都市が持つ魅力を、そこから遠く離れた人々にも発信する。バーチャル渋谷を筆頭にした都市連動型メタバースの取り組みを通じて、そうした機会の拡大に貢献していきたいと思っています。KDDIが目指す都市連動型メタバースは、ジェンダー・年齢・障がいなどに関わりなく、誰もが活躍できる社会を実現する手段のひとつだと考えています。多様性が尊重される社会は、個々の強みが生かされる環境によって生まれるのではないでしょうか。個人的には、メタバースの進展を可能にするテクノロジーが、社会に与える変化・影響に関心があります。

「明日」を描くチームでありたい

バーチャル渋谷は、渋谷駅周辺を仮想空間として再現することで、コロナ禍で「行ってはいけない場所の象徴」となった渋谷のイメージを変え、街でできなくなったイベントを開催する受け皿になりました。
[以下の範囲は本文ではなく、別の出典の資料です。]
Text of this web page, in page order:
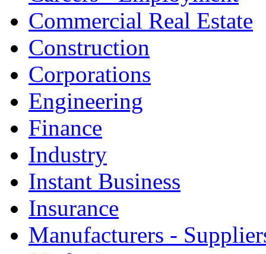
Commercial Real Estate
Construction
Corporations
Engineering
Finance
Industry
Instant Business
Insurance
Manufacturers -
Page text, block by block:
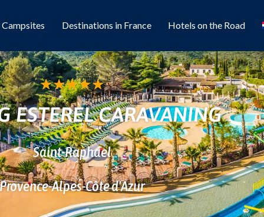
Destinations in France Hotels on the Road
★★★★★
ESTEREL CARAVANING
Saint-Raphael
Provence-Alpes-Côte d'Azur
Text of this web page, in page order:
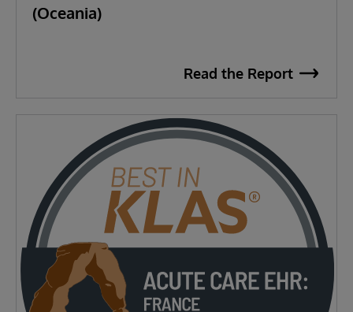
(Oceania)
Read the Report
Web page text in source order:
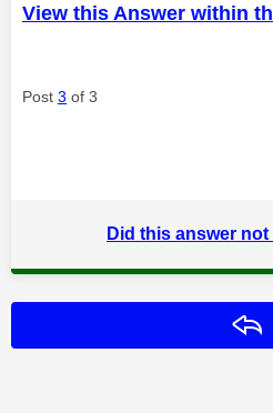
View this Answer within
Post 3 of 3
Did this answer
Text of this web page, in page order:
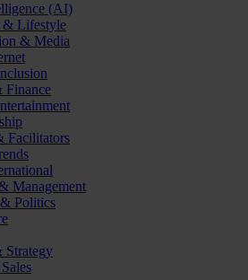
(AI)
& Lifestyle
& Media
Finance
Facilitators
Management
Politics
Strategy
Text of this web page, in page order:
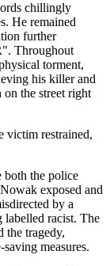
chillingly
He remained
further
Throughout
torment,
his killer and
the street right
victim restrained,
both the police
exposed and
by a
labelled racist. The
the tragedy,
measures.
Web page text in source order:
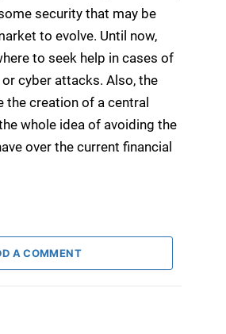
security that may be
to evolve. Until now,
to seek help in cases of
cyber attacks. Also, the
the creation of a central
whole idea of avoiding the
over the current financial
A COMMENT
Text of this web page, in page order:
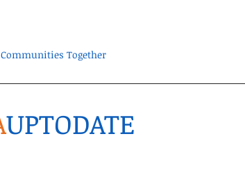
Together
UPTODATE
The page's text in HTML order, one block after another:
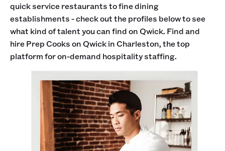
quick service restaurants to fine dining
establishments - check out the profiles below to see
what kind of talent you can find on Qwick. Find and
hire Prep Cooks on Qwick in Charleston, the top
platform for on-demand hospitality staffing.
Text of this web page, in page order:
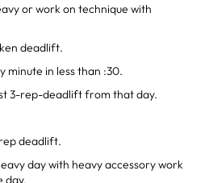
or work on technique with
deadlift.
minute in less than :30.
3-rep-deadlift from that day.
deadlift.
day with heavy accessory work
day.
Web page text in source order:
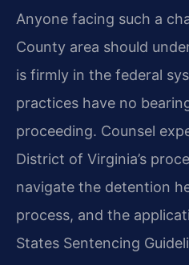
Anyone facing such a
County area should
is firmly in the federal
practices have no
proceeding. Counsel
District of Virginia’s
navigate the detention
process, and the
States Sentencing
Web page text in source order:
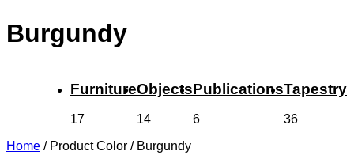
Burgundy
Furniture
17
Objects
14
Publications
6
Tapestry
36
Home / Product Color / Burgundy
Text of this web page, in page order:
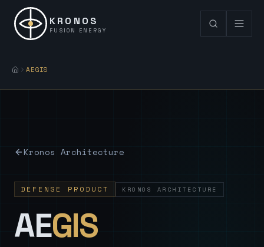
KRONOS
FUSION ENERGY
AEGIS
Kronos Architecture
DEFENSE PRODUCT KRONOS ARCHITECTURE
AEGIS—

都市連動型メタバースは、コロナ禍における「密」という問題に対してひとつの解を示しつつ、地域のブランディングにも有効です。つまり、都市が持つ魅力を仮想空間で増幅し、国内外の人々に「価値ある新しい体験」として提供するプラットフォームにもなりえる。今後の取り組みを通じて、コロナ禍への対応と地域社会の持続、双方の社会課題を解決していきたいと考えています。
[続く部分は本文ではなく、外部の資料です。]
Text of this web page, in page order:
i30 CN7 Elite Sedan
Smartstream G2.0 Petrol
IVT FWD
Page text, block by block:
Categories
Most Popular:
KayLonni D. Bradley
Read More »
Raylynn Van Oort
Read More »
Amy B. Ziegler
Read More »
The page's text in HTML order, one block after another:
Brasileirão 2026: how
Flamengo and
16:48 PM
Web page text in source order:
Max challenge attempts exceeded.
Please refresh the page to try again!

いまでこそ「メタバース」という言葉をよく耳にしますが、バーチャル渋谷を構想し始めた当時はそれほど一般的な言葉ではありませんでした。「それ、実現できたらおもしろいよね」という気持ちが行動力の原点になっていたからこそ、バーチャル渋谷は生まれました。KDDIはそうした高いモチベーションと好奇心を持ったメンバーが集まる場所であり、ここで働く毎日はとても刺激的です。これからも、KDDIのブランドスローガンである「Tomorrow, Together」を体現するチームであり続けるために、街や人、社会全体と連携しながら、テクノロジーが現実の生活に恩恵をもたらす「明日」を描いていきたいと思います。

  • 所属・内容等は取材当時のものです。